### Problem statement
Once the pictures are removed, reproduce what is left of the data below exactly.

[Data for the task Boundary: Start]

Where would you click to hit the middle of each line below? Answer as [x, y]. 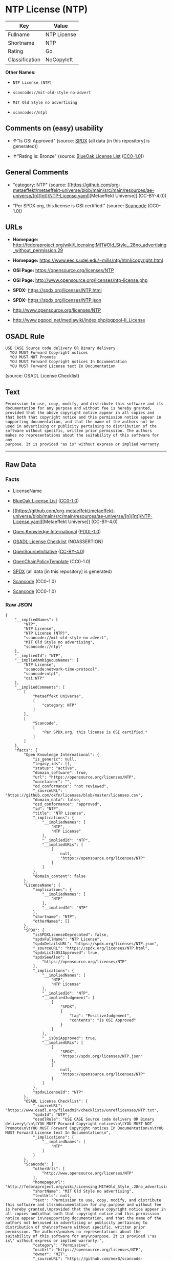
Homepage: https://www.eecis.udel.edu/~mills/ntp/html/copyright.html [88, 260]
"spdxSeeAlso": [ [51, 957]
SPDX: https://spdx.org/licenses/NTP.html [57, 290]
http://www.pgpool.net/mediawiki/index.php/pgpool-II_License [79, 320]
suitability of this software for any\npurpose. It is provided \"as [81, 1236]
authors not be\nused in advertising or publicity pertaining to [76, 1222]
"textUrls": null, [52, 1196]
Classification [24, 59]
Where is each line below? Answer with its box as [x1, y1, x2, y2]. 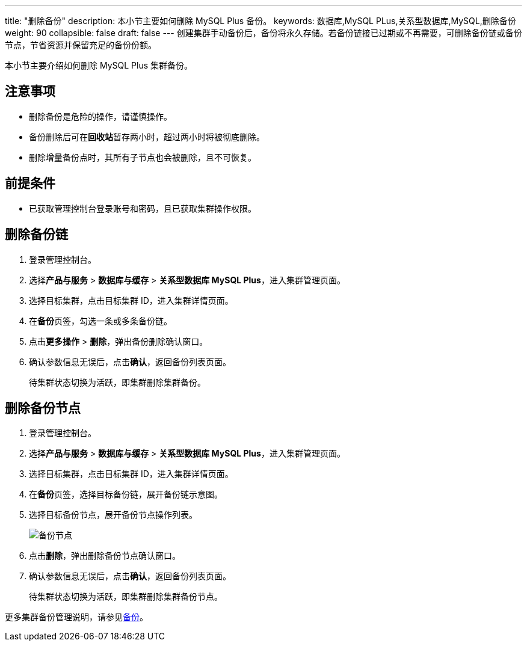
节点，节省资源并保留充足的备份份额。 [5, 40, 156, 50]
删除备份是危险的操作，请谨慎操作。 [29, 111, 172, 122]
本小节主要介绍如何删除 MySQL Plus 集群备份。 [5, 60, 193, 70]
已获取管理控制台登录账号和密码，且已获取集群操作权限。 [29, 203, 256, 214]
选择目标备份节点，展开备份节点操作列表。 [29, 509, 197, 520]
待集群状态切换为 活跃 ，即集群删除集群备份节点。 [29, 591, 223, 602]
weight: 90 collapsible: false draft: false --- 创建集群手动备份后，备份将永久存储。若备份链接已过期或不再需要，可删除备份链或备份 [5, 28, 522, 38]
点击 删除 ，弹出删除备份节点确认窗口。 [29, 550, 180, 561]
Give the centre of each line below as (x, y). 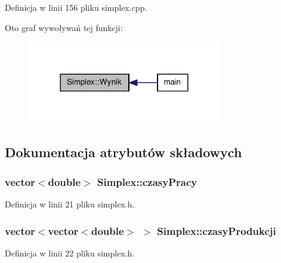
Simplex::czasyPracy (147, 181)
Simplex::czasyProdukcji (217, 230)
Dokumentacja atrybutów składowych (123, 152)
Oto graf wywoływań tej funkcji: (64, 27)
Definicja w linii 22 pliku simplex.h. (70, 253)
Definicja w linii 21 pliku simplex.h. (70, 204)
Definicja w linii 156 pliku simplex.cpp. (76, 7)
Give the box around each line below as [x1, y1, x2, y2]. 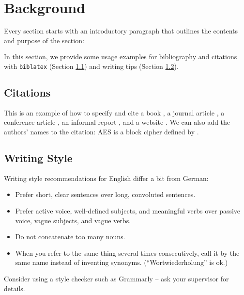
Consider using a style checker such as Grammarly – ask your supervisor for [4, 273, 229, 283]
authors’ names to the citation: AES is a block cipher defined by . [4, 126, 199, 136]
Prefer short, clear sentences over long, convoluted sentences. [15, 189, 196, 199]
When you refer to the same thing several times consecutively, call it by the [15, 247, 240, 258]
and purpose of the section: [4, 35, 84, 45]
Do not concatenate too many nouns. [15, 231, 125, 242]
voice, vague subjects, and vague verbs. [15, 215, 131, 225]
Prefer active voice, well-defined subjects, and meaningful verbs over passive [15, 205, 241, 215]
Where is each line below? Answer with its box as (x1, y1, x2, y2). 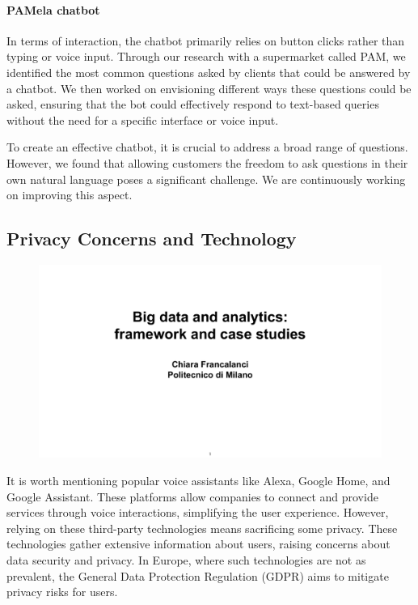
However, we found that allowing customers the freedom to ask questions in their (6, 154, 408, 171)
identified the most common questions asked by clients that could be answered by (6, 63, 411, 80)
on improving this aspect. (6, 186, 133, 203)
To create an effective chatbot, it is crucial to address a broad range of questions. (6, 138, 408, 156)
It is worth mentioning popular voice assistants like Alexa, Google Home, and (6, 472, 391, 489)
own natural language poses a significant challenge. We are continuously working (6, 170, 406, 187)
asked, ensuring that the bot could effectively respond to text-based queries (6, 96, 379, 113)
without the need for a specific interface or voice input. (6, 111, 279, 128)
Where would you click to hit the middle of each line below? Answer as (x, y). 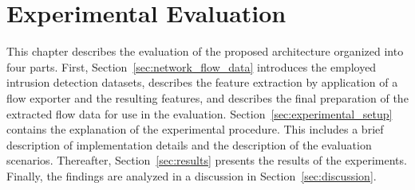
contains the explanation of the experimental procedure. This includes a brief (195, 129)
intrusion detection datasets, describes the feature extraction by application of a (202, 82)
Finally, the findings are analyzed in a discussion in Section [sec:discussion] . (192, 175)
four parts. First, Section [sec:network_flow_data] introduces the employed (192, 66)
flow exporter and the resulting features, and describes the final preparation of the (207, 97)
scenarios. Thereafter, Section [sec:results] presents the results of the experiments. (207, 160)
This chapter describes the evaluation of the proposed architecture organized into (205, 51)
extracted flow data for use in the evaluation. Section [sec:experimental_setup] (200, 113)
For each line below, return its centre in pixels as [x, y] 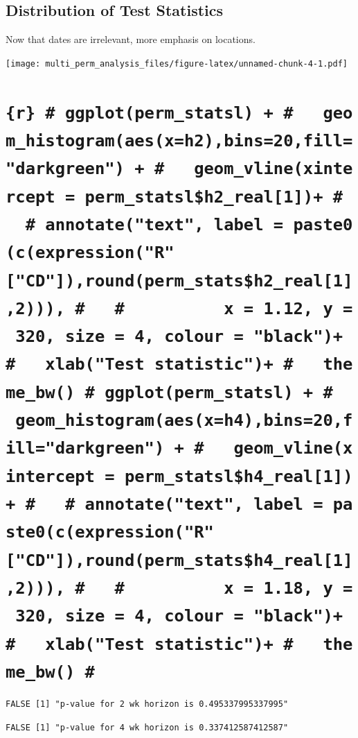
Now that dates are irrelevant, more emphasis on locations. [131, 39]
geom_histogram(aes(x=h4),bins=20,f [184, 421]
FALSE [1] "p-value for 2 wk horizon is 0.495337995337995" [147, 704]
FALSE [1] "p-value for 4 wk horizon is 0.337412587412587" [147, 727]
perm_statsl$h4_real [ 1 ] [234, 476]
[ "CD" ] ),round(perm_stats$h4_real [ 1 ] [179, 560]
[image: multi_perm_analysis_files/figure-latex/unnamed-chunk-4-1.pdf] [177, 63]
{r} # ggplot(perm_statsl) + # [150, 113]
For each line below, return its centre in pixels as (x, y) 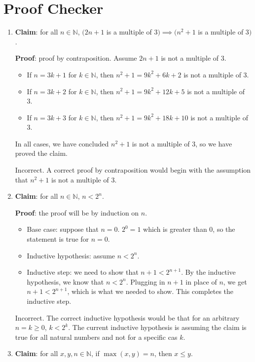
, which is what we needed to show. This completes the (150, 291)
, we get (235, 281)
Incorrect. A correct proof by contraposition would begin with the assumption (133, 170)
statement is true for (58, 239)
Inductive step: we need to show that (83, 272)
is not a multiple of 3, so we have (182, 143)
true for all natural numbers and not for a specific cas (96, 337)
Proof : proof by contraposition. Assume (76, 58)
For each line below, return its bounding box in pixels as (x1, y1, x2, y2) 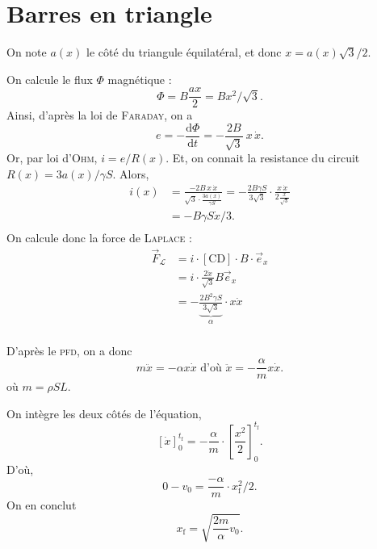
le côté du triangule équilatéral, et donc (86, 44, 282, 61)
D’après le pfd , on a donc (6, 342, 132, 358)
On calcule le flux (6, 70, 93, 87)
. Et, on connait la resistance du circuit (165, 149, 360, 166)
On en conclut (6, 497, 77, 513)
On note (6, 44, 47, 61)
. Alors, (112, 166, 149, 182)
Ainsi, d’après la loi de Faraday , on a (6, 107, 193, 124)
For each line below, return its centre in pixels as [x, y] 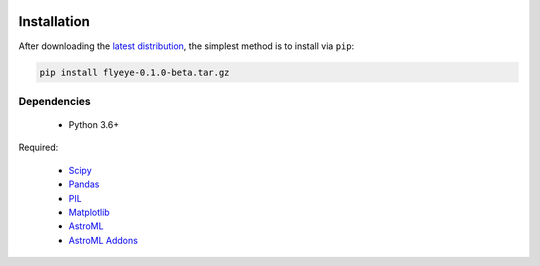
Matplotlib [89, 212]
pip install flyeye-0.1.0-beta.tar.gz [134, 72]
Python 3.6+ [94, 125]
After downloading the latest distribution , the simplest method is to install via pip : [186, 46]
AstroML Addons [103, 240]
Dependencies [55, 101]
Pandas [84, 184]
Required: [38, 147]
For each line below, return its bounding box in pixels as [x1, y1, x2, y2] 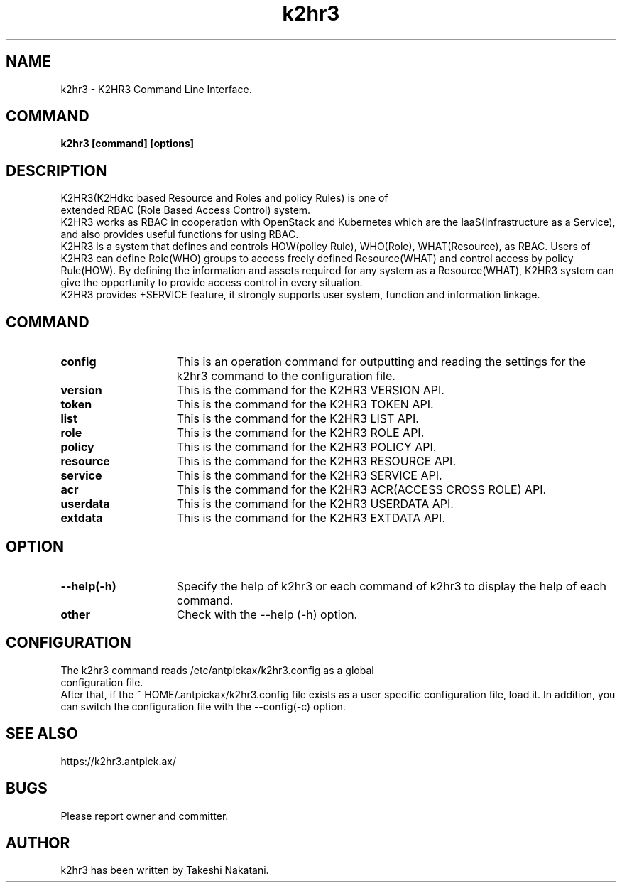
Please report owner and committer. [60, 809, 229, 822]
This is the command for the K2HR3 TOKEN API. [176, 397, 434, 412]
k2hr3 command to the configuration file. [176, 369, 395, 384]
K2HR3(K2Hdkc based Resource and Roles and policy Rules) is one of [60, 192, 388, 205]
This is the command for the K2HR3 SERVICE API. [176, 468, 442, 483]
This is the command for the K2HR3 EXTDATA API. [176, 511, 445, 526]
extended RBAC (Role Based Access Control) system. [60, 204, 311, 217]
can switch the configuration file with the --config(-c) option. [60, 700, 346, 713]
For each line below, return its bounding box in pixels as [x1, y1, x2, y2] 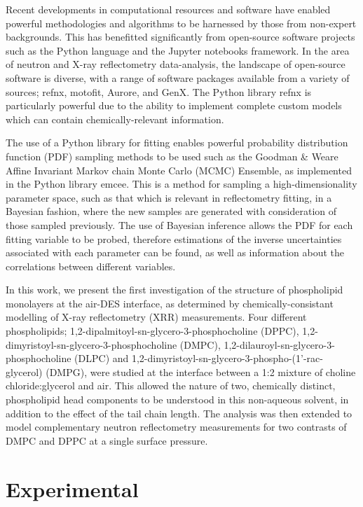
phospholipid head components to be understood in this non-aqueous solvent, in [6, 392, 349, 407]
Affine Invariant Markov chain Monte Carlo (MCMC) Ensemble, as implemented [6, 162, 352, 177]
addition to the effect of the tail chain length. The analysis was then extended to [6, 405, 352, 420]
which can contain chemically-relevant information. [6, 111, 224, 126]
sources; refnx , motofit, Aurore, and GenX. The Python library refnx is [6, 84, 312, 99]
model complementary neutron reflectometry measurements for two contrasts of [6, 419, 347, 434]
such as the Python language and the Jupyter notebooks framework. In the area [6, 43, 350, 57]
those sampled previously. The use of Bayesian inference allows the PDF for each [6, 217, 353, 232]

[Data for the task Boundary: End]

### Solution to this problem
Where would you click to hit the middle of each line below? Answer as [x, y]. 
Homepage: https://www.eecis.udel.edu/~mills/ntp/html/copyright.html [88, 260]
"spdxSeeAlso": [ [51, 957]
SPDX: https://spdx.org/licenses/NTP.html [57, 290]
http://www.pgpool.net/mediawiki/index.php/pgpool-II_License [79, 320]
suitability of this software for any\npurpose. It is provided \"as [81, 1236]
authors not be\nused in advertising or publicity pertaining to [76, 1222]
"textUrls": null, [52, 1196]
Classification [24, 59]
Where is each line below? Answer with its box as [x1, y1, x2, y2]. 
节点，节省资源并保留充足的备份份额。 [5, 40, 156, 50]
删除备份是危险的操作，请谨慎操作。 [29, 111, 172, 122]
本小节主要介绍如何删除 MySQL Plus 集群备份。 [5, 60, 193, 70]
已获取管理控制台登录账号和密码，且已获取集群操作权限。 [29, 203, 256, 214]
选择目标备份节点，展开备份节点操作列表。 [29, 509, 197, 520]
待集群状态切换为 活跃 ，即集群删除集群备份节点。 [29, 591, 223, 602]
weight: 90 collapsible: false draft: false --- 创建集群手动备份后，备份将永久存储。若备份链接已过期或不再需要，可删除备份链或备份 [5, 28, 522, 38]
点击 删除 ，弹出删除备份节点确认窗口。 [29, 550, 180, 561]
Give the centre of each line below as (x, y). 
Simplex::czasyPracy (147, 181)
Simplex::czasyProdukcji (217, 230)
Dokumentacja atrybutów składowych (123, 152)
Oto graf wywoływań tej funkcji: (64, 27)
Definicja w linii 22 pliku simplex.h. (70, 253)
Definicja w linii 21 pliku simplex.h. (70, 204)
Definicja w linii 156 pliku simplex.cpp. (76, 7)
Give the box around each line below as [x1, y1, x2, y2]. 
Consider using a style checker such as Grammarly – ask your supervisor for [4, 273, 229, 283]
authors’ names to the citation: AES is a block cipher defined by . [4, 126, 199, 136]
Prefer short, clear sentences over long, convoluted sentences. [15, 189, 196, 199]
When you refer to the same thing several times consecutively, call it by the [15, 247, 240, 258]
and purpose of the section: [4, 35, 84, 45]
Do not concatenate too many nouns. [15, 231, 125, 242]
voice, vague subjects, and vague verbs. [15, 215, 131, 225]
Prefer active voice, well-defined subjects, and meaningful verbs over passive [15, 205, 241, 215]
Where is each line below? Answer with its box as (x1, y1, x2, y2). 
However, we found that allowing customers the freedom to ask questions in their (6, 154, 408, 171)
identified the most common questions asked by clients that could be answered by (6, 63, 411, 80)
on improving this aspect. (6, 186, 133, 203)
To create an effective chatbot, it is crucial to address a broad range of questions. (6, 138, 408, 156)
It is worth mentioning popular voice assistants like Alexa, Google Home, and (6, 472, 391, 489)
own natural language poses a significant challenge. We are continuously working (6, 170, 406, 187)
asked, ensuring that the bot could effectively respond to text-based queries (6, 96, 379, 113)
without the need for a specific interface or voice input. (6, 111, 279, 128)
Where would you click to hit the middle of each line below? Answer as (x, y). 
contains the explanation of the experimental procedure. This includes a brief (195, 129)
intrusion detection datasets, describes the feature extraction by application of a (202, 82)
Finally, the findings are analyzed in a discussion in Section [sec:discussion] . (192, 175)
four parts. First, Section [sec:network_flow_data] introduces the employed (192, 66)
flow exporter and the resulting features, and describes the final preparation of the (207, 97)
scenarios. Thereafter, Section [sec:results] presents the results of the experiments. (207, 160)
This chapter describes the evaluation of the proposed architecture organized into (205, 51)
extracted flow data for use in the evaluation. Section [sec:experimental_setup] (200, 113)
For each line below, return its centre in pixels as [x, y] 
Now that dates are irrelevant, more emphasis on locations. [131, 39]
geom_histogram(aes(x=h4),bins=20,f [184, 421]
FALSE [1] "p-value for 2 wk horizon is 0.495337995337995" [147, 704]
FALSE [1] "p-value for 4 wk horizon is 0.337412587412587" [147, 727]
perm_statsl$h4_real [ 1 ] [234, 476]
[ "CD" ] ),round(perm_stats$h4_real [ 1 ] [179, 560]
[image: multi_perm_analysis_files/figure-latex/unnamed-chunk-4-1.pdf] [177, 63]
{r} # ggplot(perm_statsl) + # [150, 113]
For each line below, return its centre in pixels as (x, y) 
, which is what we needed to show. This completes the (150, 291)
, we get (235, 281)
Incorrect. A correct proof by contraposition would begin with the assumption (133, 170)
statement is true for (58, 239)
Inductive step: we need to show that (83, 272)
is not a multiple of 3, so we have (182, 143)
true for all natural numbers and not for a specific cas (96, 337)
Proof : proof by contraposition. Assume (76, 58)
For each line below, return its bounding box in pixels as (x1, y1, x2, y2) 
le côté du triangule équilatéral, et donc (86, 44, 282, 61)
D’après le pfd , on a donc (6, 342, 132, 358)
On calcule le flux (6, 70, 93, 87)
. Et, on connait la resistance du circuit (165, 149, 360, 166)
On en conclut (6, 497, 77, 513)
On note (6, 44, 47, 61)
. Alors, (112, 166, 149, 182)
Ainsi, d’après la loi de Faraday , on a (6, 107, 193, 124)
For each line below, return its centre in pixels as [x, y] 
Matplotlib [89, 212]
pip install flyeye-0.1.0-beta.tar.gz [134, 72]
Python 3.6+ [94, 125]
After downloading the latest distribution , the simplest method is to install via pip : [186, 46]
AstroML Addons [103, 240]
Dependencies [55, 101]
Pandas [84, 184]
Required: [38, 147]
For each line below, return its bounding box in pixels as [x1, y1, x2, y2] 
Please report owner and committer. [60, 809, 229, 822]
This is the command for the K2HR3 TOKEN API. [176, 397, 434, 412]
k2hr3 command to the configuration file. [176, 369, 395, 384]
K2HR3(K2Hdkc based Resource and Roles and policy Rules) is one of [60, 192, 388, 205]
This is the command for the K2HR3 SERVICE API. [176, 468, 442, 483]
This is the command for the K2HR3 EXTDATA API. [176, 511, 445, 526]
extended RBAC (Role Based Access Control) system. [60, 204, 311, 217]
can switch the configuration file with the --config(-c) option. [60, 700, 346, 713]
For each line below, return its bounding box in pixels as [x1, y1, x2, y2] 
phospholipid head components to be understood in this non-aqueous solvent, in [6, 392, 349, 407]
Affine Invariant Markov chain Monte Carlo (MCMC) Ensemble, as implemented [6, 162, 352, 177]
addition to the effect of the tail chain length. The analysis was then extended to [6, 405, 352, 420]
which can contain chemically-relevant information. [6, 111, 224, 126]
sources; refnx , motofit, Aurore, and GenX. The Python library refnx is [6, 84, 312, 99]
model complementary neutron reflectometry measurements for two contrasts of [6, 419, 347, 434]
such as the Python language and the Jupyter notebooks framework. In the area [6, 43, 350, 57]
those sampled previously. The use of Bayesian inference allows the PDF for each [6, 217, 353, 232]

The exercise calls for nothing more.